Ты совсем одна. Ты сама это с собой сделала.
Сейчас, когда я смотрю, как мир вращается, а я неподвижно сижу, я готова признаться, что скучаю по чувству принадлежности.
Принадлежности кому-то, чему-то, чему угодно.
Раньше я его испытывала. Я была связана, скована с моей семьей, как глубокие корни старого дуба.
Колдуэллы. Хоторны. Пирсоны. Ван Дорены.
Они были моим домом, пока я не изгнала себя.
Эти люди воспитали меня. Совместные усилия четырех семей, которые решили заботиться о детях друг друга. Они были фундаментом, на котором я строила свою жизнь.
Каждое лето в детстве я проводила в одном из многочисленных загородных домов Тэтчера и Лиры Пирсон. Несмотря на то, что у них самих не было детей, они бесконечно любили нас с самого нашего рождения. Тэтчер научил Андромеду играть на пианино, и я наблюдала, как благодаря этому с годами она стала в тайне его любимицей. Сайлас Хоторн был моим главным соперником в шахматах с тех пор, как я начала в них играть, а Брайар Колдуэлл однажды держала меня за руку, когда мне наложили пятнадцать швов на колено после того, как я попробовала покататься на скейтборде, а мама не смогла меня подстраховать.
Друзья детства моего отца и их жены не связаны ни каплей крови, но они для нас дяди и тети, а их дети – больше наши братья и сестры, чем просто друзья. За годы из восьми человек образовалась компания из семнадцати, что доказывает, что нерушимые узы, которые они создали, выдержали испытание временем и перешли по наследству.
Я никогда раньше не чувствовала себя такой одинокой. Я могла бы вечно наслаждаться их радушными объятиями.
Вместо этого я закрыла перед ними дверь.
— Копы!
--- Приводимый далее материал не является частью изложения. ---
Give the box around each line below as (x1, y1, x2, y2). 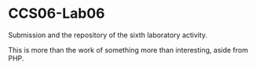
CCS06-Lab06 (8, 5, 105, 22)
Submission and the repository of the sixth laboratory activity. (8, 30, 208, 40)
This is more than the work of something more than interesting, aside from (8, 45, 249, 54)
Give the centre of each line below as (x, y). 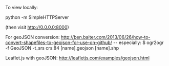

Гребаные копы!
Я открываю глаза и слышу крики вдали. Между деревьями мелькают синие и красные огни, а вокруг раздается хаос голосов. Люди бегут во всех направлениях, бросая свои напитки и скрываясь в лесу.
Если бы звук надвигающейся катастрофы не гремел в моих ушах, я бы закатила глаза и застонала, проклиная карму. Если я собираюсь застрять в Пондероза Спрингс еще как минимум на год, мне бы не хотелось еще больше его усложнять.
Как, например, оказаться в тюремной камере, откуда меня заберет отец, когда я должна была сидеть дома.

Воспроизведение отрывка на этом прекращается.